**Task goal:** When a picture appears among the records, leave it out, and copy all else exactly.

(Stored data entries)
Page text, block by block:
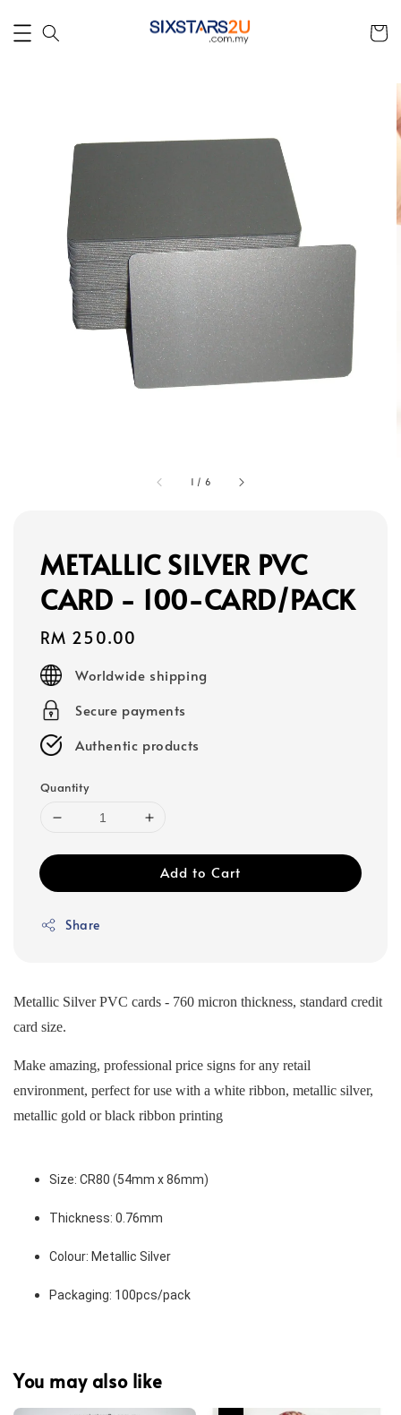
1 / 6
METALLIC SILVER PVC
CARD - 100-CARD/PACK
Regular
price
RM 250.00
Worldwide shipping
Secure payments
Authentic products
Quantity
Add to Cart
Share
Metallic Silver PVC cards - 760 micron thickness, standard credit
card size.
Make amazing, professional price signs for any retail
environment, perfect for use with a white ribbon, metallic silver,
metallic gold or black ribbon printing
Size: CR80 (54mm x 86mm)
Thickness: 0.76mm
Colour: Metallic Silver
Packaging: 100pcs/pack
You may also like
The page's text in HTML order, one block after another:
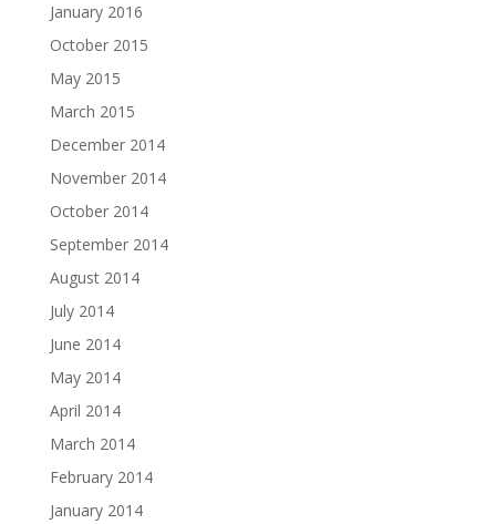
January 2016
October 2015
May 2015
March 2015
December 2014
November 2014
October 2014
September 2014
August 2014
July 2014
June 2014
May 2014
April 2014
March 2014
February 2014
January 2014
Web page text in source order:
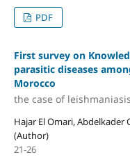
PDF
First survey on
parasitic diseases
Morocco
the case of leishmaniasis
Hajar El Omari, Abdelkader
(Author)
21-26
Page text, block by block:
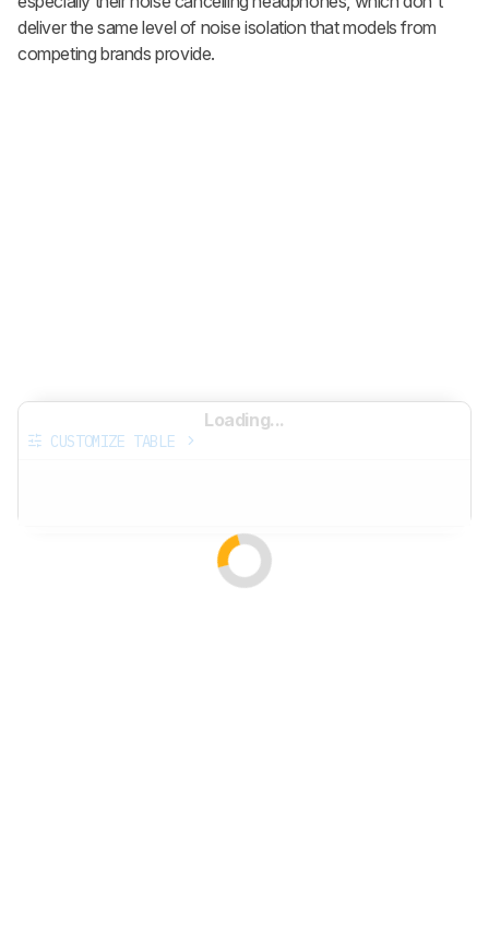
deliver the same level of noise isolation that models from
competing brands provide.
Loading...
CUSTOMIZE TABLE
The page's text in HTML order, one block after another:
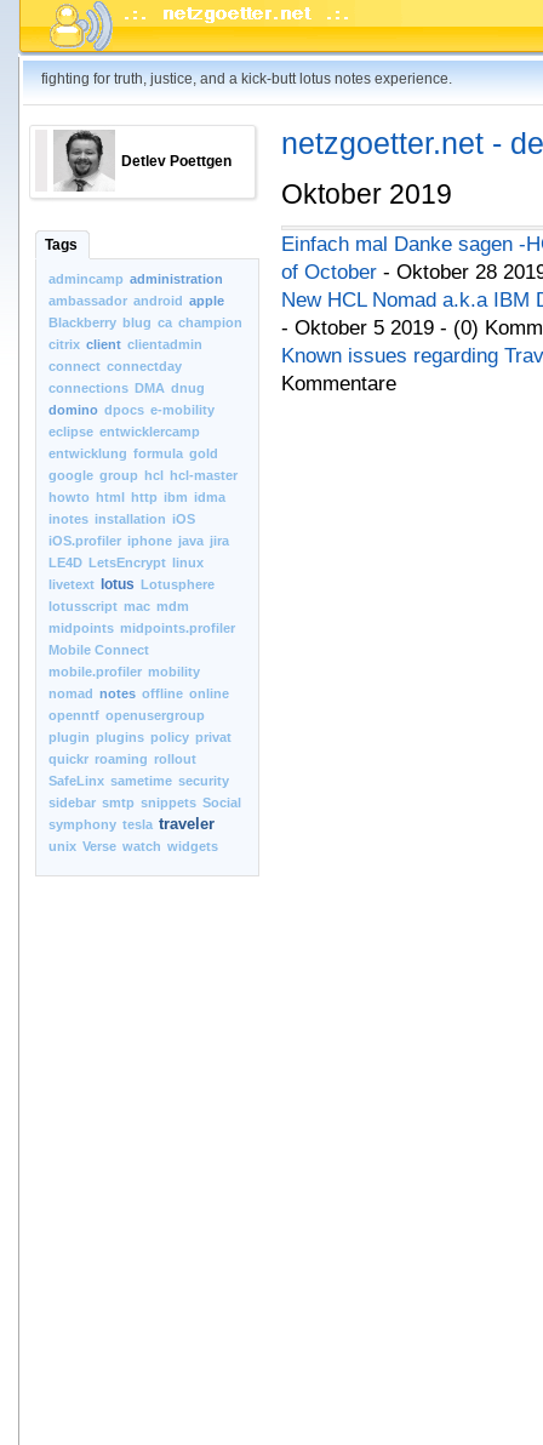
fighting for truth, justice, and a kick-butt lotus notes experience.
Detlev Poettgen
Tags
admincamp administration
ambassador android apple
Blackberry blug ca champion
citrix client clientadmin
connect connectday
connections DMA dnug
domino dpocs e-mobility
eclipse entwicklercamp
entwicklung formula gold
google group hcl hcl-master
howto html http ibm idma
inotes installation iOS
iOS.profiler iphone java jira
LE4D LetsEncrypt linux
livetext
lotus Lotusphere
lotusscript mac mdm
midpoints midpoints.profiler
Mobile Connect
mobile.profiler mobility
nomad notes offline online
openntf openusergroup
plugin plugins policy privat
quickr roaming rollout
SafeLinx sametime security
sidebar smtp snippets Social
symphony tesla traveler
unix Verse watch widgets
netzgoetter.net -
Oktober 2019
Einfach mal Danke sagen -
of October - Oktober 28
New HCL Nomad a.k.a IBM
- Oktober 5 2019 - (0)
Known issues regarding
Kommentare
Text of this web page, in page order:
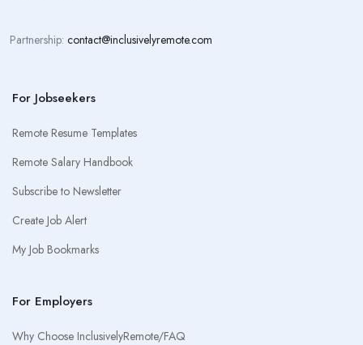
Partnership: contact@inclusivelyremote.com
For Jobseekers
Remote Resume Templates
Remote Salary Handbook
Subscribe to Newsletter
Create Job Alert
My Job Bookmarks
For Employers
Why Choose InclusivelyRemote/FAQ
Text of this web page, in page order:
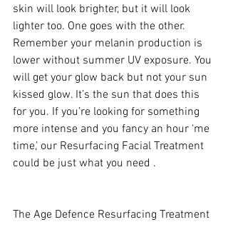
skin will look brighter, but it will look
lighter too. One goes with the other.
Remember your melanin production is
lower without summer UV exposure. You
will get your glow back but not your sun
kissed glow. It’s the sun that does this
for you. If you’re looking for something
more intense and you fancy an hour ‘me
time,’ our Resurfacing Facial Treatment
could be just what you need .
The Age Defence Resurfacing Treatment
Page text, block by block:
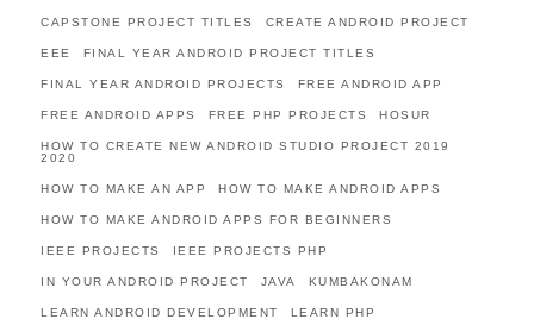
CAPSTONE PROJECT TITLES CREATE ANDROID PROJECT
EEE FINAL YEAR ANDROID PROJECT TITLES
FINAL YEAR ANDROID PROJECTS FREE ANDROID APP
FREE ANDROID APPS FREE PHP PROJECTS HOSUR
HOW TO CREATE NEW ANDROID STUDIO PROJECT 2019
2020
HOW TO MAKE AN APP HOW TO MAKE ANDROID APPS
HOW TO MAKE ANDROID APPS FOR BEGINNERS
IEEE PROJECTS IEEE PROJECTS PHP
IN YOUR ANDROID PROJECT JAVA KUMBAKONAM
LEARN ANDROID DEVELOPMENT LEARN PHP
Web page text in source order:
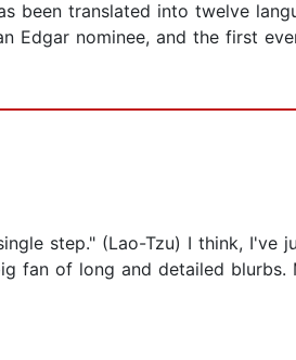
been translated into twelve
Edgar nominee, and the first
step." (Lao-Tzu) I think, I've
fan of long and detailed
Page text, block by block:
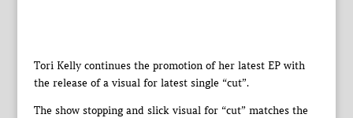
Tori Kelly continues the promotion of her latest EP with
the release of a visual for latest single “cut”.
The show stopping and slick visual for “cut” matches the
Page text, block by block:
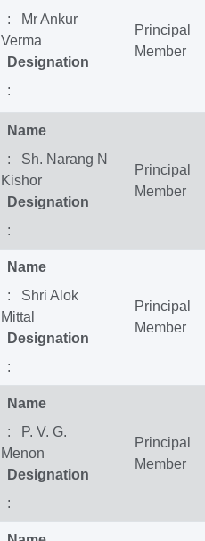
: Mr Ankur
Verma
Designation
:
Principal
Member
Name
: Sh. Narang N
Kishor
Designation
:
Principal
Member
Name
: Shri Alok
Mittal
Designation
:
Principal
Member
Name
: P. V. G.
Menon
Designation
:
Principal
Member
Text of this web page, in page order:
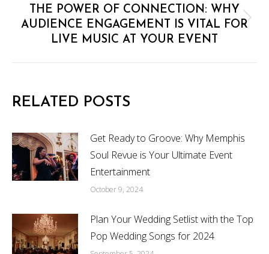
Next
post:
THE POWER OF CONNECTION: WHY
AUDIENCE ENGAGEMENT IS VITAL FOR
LIVE MUSIC AT YOUR EVENT
RELATED POSTS
Get Ready to Groove: Why Memphis
Soul Revue is Your Ultimate Event
Entertainment
October 9, 2024
Plan Your Wedding Setlist with the Top
Pop Wedding Songs for 2024
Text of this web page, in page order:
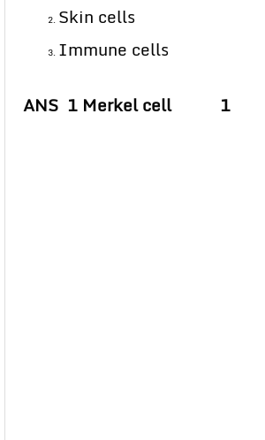
Skin cells
Immune cells
ANS 1 Merkel cell 1
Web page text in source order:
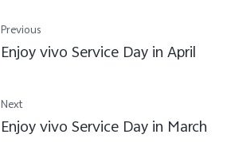
Previous
Enjoy vivo Service Day in April
Next
Enjoy vivo Service Day in March
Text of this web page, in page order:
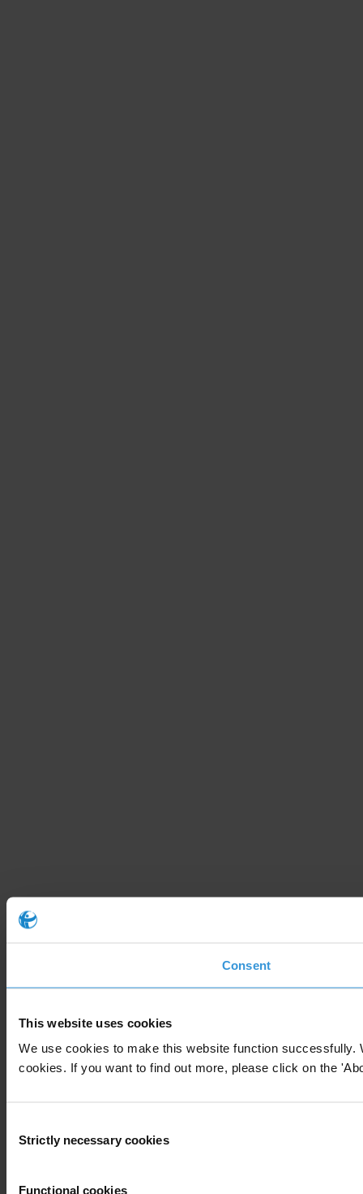
Consent
This website uses cookies
We use cookies to make this website function
cookies. If you want to find out more, please click on the
Selection
Strictly necessary cookies
Functional cookies
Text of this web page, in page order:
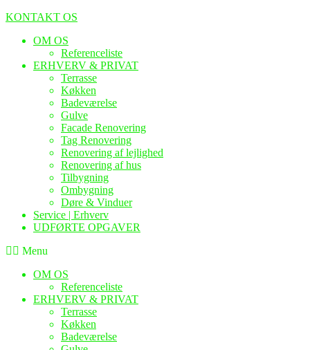
KONTAKT OS
OM OS
Referenceliste
ERHVERV & PRIVAT
Terrasse
Køkken
Badeværelse
Gulve
Facade Renovering
Tag Renovering
Renovering af lejlighed
Renovering af hus
Tilbygning
Ombygning
Døre & Vinduer
Service | Erhverv
UDFØRTE OPGAVER
Menu
OM OS
Referenceliste
ERHVERV & PRIVAT
Terrasse
Køkken
Badeværelse
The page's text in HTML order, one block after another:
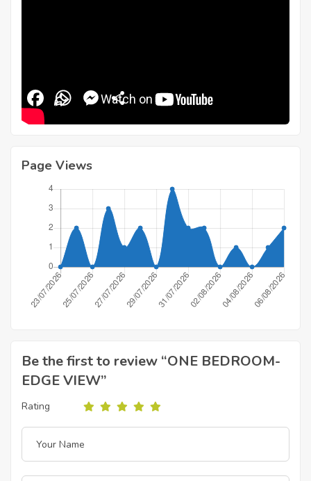
Facebook
WhatsApp
Messenger
Share
Page Views
Be the first to review “ONE BEDROOM-
EDGE VIEW”
Rating
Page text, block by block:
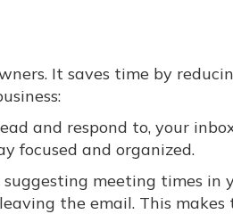
It saves time by
and respond to, your
focused and organized.
suggesting meeting times in
the email. This makes
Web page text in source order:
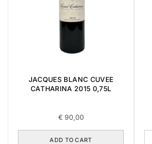
JACQUES BLANC CUVEE
CATHARINA 2015 0,75L
€90,00
ADD TO CART
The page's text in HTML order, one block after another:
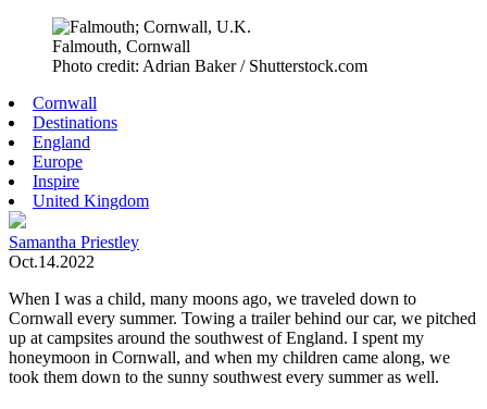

**Exercise response:**
Page text, block by block:
1 / 6
METALLIC SILVER PVC
CARD - 100-CARD/PACK
Regular
price
RM 250.00
Worldwide shipping
Secure payments
Authentic products
Quantity
Add to Cart
Share
Metallic Silver PVC cards - 760 micron thickness, standard credit
card size.
Make amazing, professional price signs for any retail
environment, perfect for use with a white ribbon, metallic silver,
metallic gold or black ribbon printing
Size: CR80 (54mm x 86mm)
Thickness: 0.76mm
Colour: Metallic Silver
Packaging: 100pcs/pack
You may also like
The page's text in HTML order, one block after another:
January 2016
October 2015
May 2015
March 2015
December 2014
November 2014
October 2014
September 2014
August 2014
July 2014
June 2014
May 2014
April 2014
March 2014
February 2014
January 2014
Web page text in source order:
PDF
First survey on
parasitic diseases
Morocco
the case of leishmaniasis
Hajar El Omari, Abdelkader
(Author)
21-26
Page text, block by block:
deliver the same level of noise isolation that models from
competing brands provide.
Loading...
CUSTOMIZE TABLE
The page's text in HTML order, one block after another:
fighting for truth, justice, and a kick-butt lotus notes experience.
Detlev Poettgen
Tags
admincamp administration
ambassador android apple
Blackberry blug ca champion
citrix client clientadmin
connect connectday
connections DMA dnug
domino dpocs e-mobility
eclipse entwicklercamp
entwicklung formula gold
google group hcl hcl-master
howto html http ibm idma
inotes installation iOS
iOS.profiler iphone java jira
LE4D LetsEncrypt linux
livetext
lotus Lotusphere
lotusscript mac mdm
midpoints midpoints.profiler
Mobile Connect
mobile.profiler mobility
nomad notes offline online
openntf openusergroup
plugin plugins policy privat
quickr roaming rollout
SafeLinx sametime security
sidebar smtp snippets Social
symphony tesla traveler
unix Verse watch widgets
netzgoetter.net -
Oktober 2019
Einfach mal Danke sagen -
of October - Oktober 28
New HCL Nomad a.k.a IBM
- Oktober 5 2019 - (0)
Known issues regarding
Kommentare
Text of this web page, in page order:
Partnership: contact@inclusivelyremote.com
For Jobseekers
Remote Resume Templates
Remote Salary Handbook
Subscribe to Newsletter
Create Job Alert
My Job Bookmarks
For Employers
Why Choose InclusivelyRemote/FAQ
Text of this web page, in page order:
skin will look brighter, but it will look
lighter too. One goes with the other.
Remember your melanin production is
lower without summer UV exposure. You
will get your glow back but not your sun
kissed glow. It’s the sun that does this
for you. If you’re looking for something
more intense and you fancy an hour ‘me
time,’ our Resurfacing Facial Treatment
could be just what you need .
The Age Defence Resurfacing Treatment
Page text, block by block:
CAPSTONE PROJECT TITLES CREATE ANDROID PROJECT
EEE FINAL YEAR ANDROID PROJECT TITLES
FINAL YEAR ANDROID PROJECTS FREE ANDROID APP
FREE ANDROID APPS FREE PHP PROJECTS HOSUR
HOW TO CREATE NEW ANDROID STUDIO PROJECT 2019
2020
HOW TO MAKE AN APP HOW TO MAKE ANDROID APPS
HOW TO MAKE ANDROID APPS FOR BEGINNERS
IEEE PROJECTS IEEE PROJECTS PHP
IN YOUR ANDROID PROJECT JAVA KUMBAKONAM
LEARN ANDROID DEVELOPMENT LEARN PHP
Web page text in source order:
been translated into twelve
Edgar nominee, and the first
step." (Lao-Tzu) I think, I've
fan of long and detailed
Page text, block by block:
Tori Kelly continues the promotion of her latest EP with
the release of a visual for latest single “cut”.
The show stopping and slick visual for “cut” matches the
Page text, block by block:
: Mr Ankur
Verma
Designation
:
Principal
Member
Name
: Sh. Narang N
Kishor
Designation
:
Principal
Member
Name
: Shri Alok
Mittal
Designation
:
Principal
Member
Name
: P. V. G.
Menon
Designation
:
Principal
Member
Text of this web page, in page order:
Next
post:
THE POWER OF CONNECTION: WHY
AUDIENCE ENGAGEMENT IS VITAL FOR
LIVE MUSIC AT YOUR EVENT
RELATED POSTS
Get Ready to Groove: Why Memphis
Soul Revue is Your Ultimate Event
Entertainment
October 9, 2024
Plan Your Wedding Setlist with the Top
Pop Wedding Songs for 2024
Text of this web page, in page order:
Skin cells
Immune cells
ANS 1 Merkel cell 1
Web page text in source order:
Previous
Enjoy vivo Service Day in April
Next
Enjoy vivo Service Day in March
Text of this web page, in page order:
Consent
This website uses cookies
We use cookies to make this website function
cookies. If you want to find out more, please click on the
Selection
Strictly necessary cookies
Functional cookies
Text of this web page, in page order:
KONTAKT OS
OM OS
Referenceliste
ERHVERV & PRIVAT
Terrasse
Køkken
Badeværelse
Gulve
Facade Renovering
Tag Renovering
Renovering af lejlighed
Renovering af hus
Tilbygning
Ombygning
Døre & Vinduer
Service | Erhverv
UDFØRTE OPGAVER
Menu
OM OS
Referenceliste
ERHVERV & PRIVAT
Terrasse
Køkken
Badeværelse
The page's text in HTML order, one block after another:
Facebook
WhatsApp
Messenger
Share
Page Views
Be the first to review “ONE BEDROOM-
EDGE VIEW”
Rating
Page text, block by block:
It saves time by
and respond to, your
focused and organized.
suggesting meeting times in
the email. This makes
Web page text in source order:
JACQUES BLANC CUVEE
CATHARINA 2015 0,75L
€90,00
ADD TO CART
The page's text in HTML order, one block after another:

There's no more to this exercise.